Stored records:
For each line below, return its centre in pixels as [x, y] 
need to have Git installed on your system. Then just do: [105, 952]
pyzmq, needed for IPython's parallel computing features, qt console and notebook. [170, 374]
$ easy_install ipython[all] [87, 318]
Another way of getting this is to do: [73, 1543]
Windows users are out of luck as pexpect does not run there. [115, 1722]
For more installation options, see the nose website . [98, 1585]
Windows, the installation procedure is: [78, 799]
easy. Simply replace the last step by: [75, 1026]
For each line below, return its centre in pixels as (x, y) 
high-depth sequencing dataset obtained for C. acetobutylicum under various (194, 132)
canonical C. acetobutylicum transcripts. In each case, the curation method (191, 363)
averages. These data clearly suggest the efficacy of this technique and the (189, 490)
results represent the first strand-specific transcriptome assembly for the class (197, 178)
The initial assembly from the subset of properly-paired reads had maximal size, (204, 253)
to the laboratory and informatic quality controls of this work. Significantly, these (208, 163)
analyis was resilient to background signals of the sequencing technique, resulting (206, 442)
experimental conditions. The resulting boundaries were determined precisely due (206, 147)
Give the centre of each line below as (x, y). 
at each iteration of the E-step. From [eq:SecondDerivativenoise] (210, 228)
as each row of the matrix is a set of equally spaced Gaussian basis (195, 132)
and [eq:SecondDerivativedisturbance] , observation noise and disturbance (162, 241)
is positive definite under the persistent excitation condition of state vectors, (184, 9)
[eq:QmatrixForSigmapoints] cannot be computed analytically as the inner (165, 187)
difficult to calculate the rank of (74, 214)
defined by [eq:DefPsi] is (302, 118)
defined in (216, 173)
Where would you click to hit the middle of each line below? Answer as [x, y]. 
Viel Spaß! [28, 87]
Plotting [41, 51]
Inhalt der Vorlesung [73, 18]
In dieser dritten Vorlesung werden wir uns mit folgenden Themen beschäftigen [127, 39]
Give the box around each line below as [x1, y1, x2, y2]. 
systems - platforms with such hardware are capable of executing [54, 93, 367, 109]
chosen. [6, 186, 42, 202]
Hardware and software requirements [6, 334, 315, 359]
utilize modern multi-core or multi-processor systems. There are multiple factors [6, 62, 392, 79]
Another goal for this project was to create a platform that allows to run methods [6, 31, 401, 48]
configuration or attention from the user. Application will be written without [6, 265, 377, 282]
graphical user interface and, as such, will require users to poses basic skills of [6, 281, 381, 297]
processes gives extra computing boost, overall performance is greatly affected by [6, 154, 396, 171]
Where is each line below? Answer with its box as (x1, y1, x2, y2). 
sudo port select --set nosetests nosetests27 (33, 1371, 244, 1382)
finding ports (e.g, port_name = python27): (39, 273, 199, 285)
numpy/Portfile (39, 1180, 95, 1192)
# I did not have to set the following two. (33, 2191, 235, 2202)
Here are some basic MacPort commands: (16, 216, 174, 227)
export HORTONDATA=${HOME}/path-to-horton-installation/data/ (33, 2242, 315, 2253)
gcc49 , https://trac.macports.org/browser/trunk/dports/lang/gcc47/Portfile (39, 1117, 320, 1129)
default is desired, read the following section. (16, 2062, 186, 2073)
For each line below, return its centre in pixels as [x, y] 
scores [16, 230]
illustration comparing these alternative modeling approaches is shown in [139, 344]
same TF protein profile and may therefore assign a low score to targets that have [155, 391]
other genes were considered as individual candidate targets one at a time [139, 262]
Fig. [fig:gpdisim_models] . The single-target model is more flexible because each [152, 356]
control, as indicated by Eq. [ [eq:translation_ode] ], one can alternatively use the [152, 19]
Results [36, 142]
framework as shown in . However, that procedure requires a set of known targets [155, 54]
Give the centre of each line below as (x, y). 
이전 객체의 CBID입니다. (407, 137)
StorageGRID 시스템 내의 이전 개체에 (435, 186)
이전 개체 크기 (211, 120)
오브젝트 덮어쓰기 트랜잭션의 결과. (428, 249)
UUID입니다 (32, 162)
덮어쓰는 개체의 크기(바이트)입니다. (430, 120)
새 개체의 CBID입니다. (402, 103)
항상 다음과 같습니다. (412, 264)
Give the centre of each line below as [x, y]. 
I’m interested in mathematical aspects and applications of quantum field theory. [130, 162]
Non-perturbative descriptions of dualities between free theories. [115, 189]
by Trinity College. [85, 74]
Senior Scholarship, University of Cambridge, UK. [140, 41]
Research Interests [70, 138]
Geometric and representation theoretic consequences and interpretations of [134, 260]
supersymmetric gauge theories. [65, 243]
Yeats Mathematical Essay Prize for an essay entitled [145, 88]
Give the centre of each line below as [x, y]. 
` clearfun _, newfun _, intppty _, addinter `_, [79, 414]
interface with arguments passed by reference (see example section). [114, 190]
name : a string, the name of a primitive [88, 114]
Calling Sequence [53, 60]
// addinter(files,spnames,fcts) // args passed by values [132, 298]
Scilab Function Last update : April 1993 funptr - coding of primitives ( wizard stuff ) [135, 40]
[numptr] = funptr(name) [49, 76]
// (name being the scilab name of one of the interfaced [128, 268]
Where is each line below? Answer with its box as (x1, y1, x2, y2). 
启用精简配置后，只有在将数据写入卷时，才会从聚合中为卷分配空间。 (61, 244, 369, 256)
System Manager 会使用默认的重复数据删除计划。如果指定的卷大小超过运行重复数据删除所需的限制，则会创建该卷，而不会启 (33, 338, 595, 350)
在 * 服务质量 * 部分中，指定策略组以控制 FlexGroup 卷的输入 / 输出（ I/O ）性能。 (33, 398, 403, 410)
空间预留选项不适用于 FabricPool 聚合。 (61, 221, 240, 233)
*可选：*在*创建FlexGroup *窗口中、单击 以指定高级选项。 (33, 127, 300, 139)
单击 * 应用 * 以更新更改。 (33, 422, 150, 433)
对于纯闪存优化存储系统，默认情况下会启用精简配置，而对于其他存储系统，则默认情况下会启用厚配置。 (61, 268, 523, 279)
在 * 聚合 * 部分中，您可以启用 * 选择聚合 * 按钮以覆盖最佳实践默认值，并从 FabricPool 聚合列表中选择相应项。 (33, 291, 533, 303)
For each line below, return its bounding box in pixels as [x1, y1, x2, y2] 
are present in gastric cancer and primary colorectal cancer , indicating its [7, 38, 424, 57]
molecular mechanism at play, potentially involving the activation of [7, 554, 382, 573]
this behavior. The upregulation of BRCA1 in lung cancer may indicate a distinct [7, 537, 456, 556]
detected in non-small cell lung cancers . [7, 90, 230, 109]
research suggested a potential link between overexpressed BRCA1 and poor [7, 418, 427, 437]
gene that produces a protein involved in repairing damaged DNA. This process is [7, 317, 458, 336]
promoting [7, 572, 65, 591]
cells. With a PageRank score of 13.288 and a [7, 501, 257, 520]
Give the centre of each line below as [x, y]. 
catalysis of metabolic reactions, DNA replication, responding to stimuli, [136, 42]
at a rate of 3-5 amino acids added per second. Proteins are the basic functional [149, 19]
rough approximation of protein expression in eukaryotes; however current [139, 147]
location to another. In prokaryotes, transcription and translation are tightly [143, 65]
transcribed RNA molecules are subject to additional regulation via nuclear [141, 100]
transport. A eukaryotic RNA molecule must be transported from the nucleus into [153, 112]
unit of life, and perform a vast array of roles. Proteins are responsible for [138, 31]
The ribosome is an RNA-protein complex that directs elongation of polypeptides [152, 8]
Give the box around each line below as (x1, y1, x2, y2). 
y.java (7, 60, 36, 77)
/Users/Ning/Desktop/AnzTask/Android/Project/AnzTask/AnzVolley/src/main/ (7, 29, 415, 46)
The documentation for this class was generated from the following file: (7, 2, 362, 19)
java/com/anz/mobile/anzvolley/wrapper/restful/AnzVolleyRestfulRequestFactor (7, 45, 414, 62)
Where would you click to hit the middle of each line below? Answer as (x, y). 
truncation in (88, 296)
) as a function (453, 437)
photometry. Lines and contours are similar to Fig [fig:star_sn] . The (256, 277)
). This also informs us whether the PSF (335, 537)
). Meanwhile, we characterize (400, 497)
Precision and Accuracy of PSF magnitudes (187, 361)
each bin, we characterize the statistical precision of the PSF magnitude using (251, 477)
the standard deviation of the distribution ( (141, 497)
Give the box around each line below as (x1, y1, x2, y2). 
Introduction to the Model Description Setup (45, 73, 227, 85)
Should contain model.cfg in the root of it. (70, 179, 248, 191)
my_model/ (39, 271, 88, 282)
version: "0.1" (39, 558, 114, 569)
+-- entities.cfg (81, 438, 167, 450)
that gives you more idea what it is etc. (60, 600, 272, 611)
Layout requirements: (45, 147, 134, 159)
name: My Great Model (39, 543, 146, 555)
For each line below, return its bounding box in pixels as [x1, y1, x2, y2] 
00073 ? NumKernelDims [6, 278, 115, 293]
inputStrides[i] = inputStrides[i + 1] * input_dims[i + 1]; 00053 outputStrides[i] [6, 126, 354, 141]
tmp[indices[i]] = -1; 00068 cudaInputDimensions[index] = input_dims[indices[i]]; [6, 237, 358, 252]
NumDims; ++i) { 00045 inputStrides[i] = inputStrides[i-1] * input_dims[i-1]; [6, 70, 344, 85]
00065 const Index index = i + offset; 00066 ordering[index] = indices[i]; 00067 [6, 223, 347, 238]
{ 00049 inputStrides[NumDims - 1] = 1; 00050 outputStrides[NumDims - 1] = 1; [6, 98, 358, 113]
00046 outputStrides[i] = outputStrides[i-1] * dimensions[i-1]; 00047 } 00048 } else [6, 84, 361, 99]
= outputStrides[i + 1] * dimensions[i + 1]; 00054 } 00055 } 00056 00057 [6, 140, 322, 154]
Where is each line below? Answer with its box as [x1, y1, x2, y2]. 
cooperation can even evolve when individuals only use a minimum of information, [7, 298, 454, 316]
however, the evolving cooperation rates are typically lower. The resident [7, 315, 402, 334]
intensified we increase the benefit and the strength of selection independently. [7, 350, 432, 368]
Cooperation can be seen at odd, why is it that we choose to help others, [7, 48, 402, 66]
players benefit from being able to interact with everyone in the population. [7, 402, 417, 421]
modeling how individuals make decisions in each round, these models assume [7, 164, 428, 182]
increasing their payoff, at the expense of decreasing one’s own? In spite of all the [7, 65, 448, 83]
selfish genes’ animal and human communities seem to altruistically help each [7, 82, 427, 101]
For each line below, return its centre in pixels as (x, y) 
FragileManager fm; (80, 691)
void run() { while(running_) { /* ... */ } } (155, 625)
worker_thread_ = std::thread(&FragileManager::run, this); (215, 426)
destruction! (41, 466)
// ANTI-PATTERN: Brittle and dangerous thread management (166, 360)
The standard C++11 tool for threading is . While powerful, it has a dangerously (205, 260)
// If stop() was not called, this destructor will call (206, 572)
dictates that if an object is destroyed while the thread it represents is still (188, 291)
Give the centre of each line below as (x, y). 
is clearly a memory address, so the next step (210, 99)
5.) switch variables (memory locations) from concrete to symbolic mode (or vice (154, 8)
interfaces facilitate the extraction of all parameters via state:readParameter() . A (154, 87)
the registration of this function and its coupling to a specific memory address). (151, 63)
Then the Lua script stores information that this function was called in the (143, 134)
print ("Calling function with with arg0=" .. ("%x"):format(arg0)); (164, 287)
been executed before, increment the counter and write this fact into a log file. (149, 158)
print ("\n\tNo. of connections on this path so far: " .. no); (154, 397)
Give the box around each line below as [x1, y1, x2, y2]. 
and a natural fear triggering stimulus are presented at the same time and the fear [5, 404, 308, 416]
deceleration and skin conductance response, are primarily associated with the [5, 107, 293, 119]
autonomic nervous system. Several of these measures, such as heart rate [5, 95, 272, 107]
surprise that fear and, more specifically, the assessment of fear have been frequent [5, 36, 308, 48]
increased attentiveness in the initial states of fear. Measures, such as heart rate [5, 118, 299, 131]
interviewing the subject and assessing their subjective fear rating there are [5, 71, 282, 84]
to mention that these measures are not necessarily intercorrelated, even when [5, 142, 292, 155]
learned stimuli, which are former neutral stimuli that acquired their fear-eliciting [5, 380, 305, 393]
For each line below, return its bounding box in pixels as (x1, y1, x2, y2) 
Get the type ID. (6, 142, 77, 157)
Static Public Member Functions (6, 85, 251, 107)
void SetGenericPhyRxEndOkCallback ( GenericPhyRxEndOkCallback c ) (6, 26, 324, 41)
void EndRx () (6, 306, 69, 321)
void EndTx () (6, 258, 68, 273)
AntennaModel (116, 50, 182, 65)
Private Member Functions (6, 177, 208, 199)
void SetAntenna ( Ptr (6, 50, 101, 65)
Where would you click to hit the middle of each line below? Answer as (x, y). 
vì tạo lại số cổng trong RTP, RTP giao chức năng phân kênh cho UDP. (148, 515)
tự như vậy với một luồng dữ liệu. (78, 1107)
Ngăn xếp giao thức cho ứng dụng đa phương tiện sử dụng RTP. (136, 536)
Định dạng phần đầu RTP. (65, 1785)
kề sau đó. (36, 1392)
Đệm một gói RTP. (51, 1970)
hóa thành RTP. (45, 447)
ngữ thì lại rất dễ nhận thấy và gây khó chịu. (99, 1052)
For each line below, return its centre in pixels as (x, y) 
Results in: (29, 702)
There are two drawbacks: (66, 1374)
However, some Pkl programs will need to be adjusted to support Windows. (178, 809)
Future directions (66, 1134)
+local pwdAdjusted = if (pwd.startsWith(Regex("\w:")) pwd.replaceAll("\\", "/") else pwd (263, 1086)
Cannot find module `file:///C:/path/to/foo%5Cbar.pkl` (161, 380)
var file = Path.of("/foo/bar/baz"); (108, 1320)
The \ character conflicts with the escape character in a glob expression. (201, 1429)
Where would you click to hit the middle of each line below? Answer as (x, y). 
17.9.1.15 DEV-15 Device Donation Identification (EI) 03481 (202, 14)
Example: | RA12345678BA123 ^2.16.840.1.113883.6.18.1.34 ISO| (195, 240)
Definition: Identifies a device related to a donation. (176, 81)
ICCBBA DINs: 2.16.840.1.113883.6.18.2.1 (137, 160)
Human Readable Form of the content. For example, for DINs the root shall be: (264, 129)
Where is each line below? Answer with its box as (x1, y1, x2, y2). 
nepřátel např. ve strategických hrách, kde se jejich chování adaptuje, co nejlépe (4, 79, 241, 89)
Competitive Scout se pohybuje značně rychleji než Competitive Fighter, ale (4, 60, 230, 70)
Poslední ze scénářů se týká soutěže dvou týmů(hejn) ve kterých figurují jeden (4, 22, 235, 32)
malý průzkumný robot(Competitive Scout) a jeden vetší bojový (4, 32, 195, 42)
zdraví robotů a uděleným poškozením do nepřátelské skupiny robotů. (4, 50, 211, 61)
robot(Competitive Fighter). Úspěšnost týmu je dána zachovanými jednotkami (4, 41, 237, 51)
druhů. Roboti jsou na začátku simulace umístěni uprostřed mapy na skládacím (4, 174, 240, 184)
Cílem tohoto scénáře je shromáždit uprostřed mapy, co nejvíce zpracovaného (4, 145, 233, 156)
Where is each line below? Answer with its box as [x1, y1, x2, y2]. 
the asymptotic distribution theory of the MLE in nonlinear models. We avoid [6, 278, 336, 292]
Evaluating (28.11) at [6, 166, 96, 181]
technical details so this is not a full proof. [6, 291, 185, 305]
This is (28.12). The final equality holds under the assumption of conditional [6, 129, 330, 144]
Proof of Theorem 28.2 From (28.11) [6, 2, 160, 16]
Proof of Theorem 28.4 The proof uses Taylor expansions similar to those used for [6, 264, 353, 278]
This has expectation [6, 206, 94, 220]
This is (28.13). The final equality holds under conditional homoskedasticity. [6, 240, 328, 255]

Exercise brief:
Which lines in the entries above contain "stimuli"? Pull each of them out.

Exercise solution:
catalysis of metabolic reactions, DNA replication, responding to stimuli, [136, 42]
learned stimuli, which are former neutral stimuli that acquired their fear-eliciting [5, 380, 305, 393]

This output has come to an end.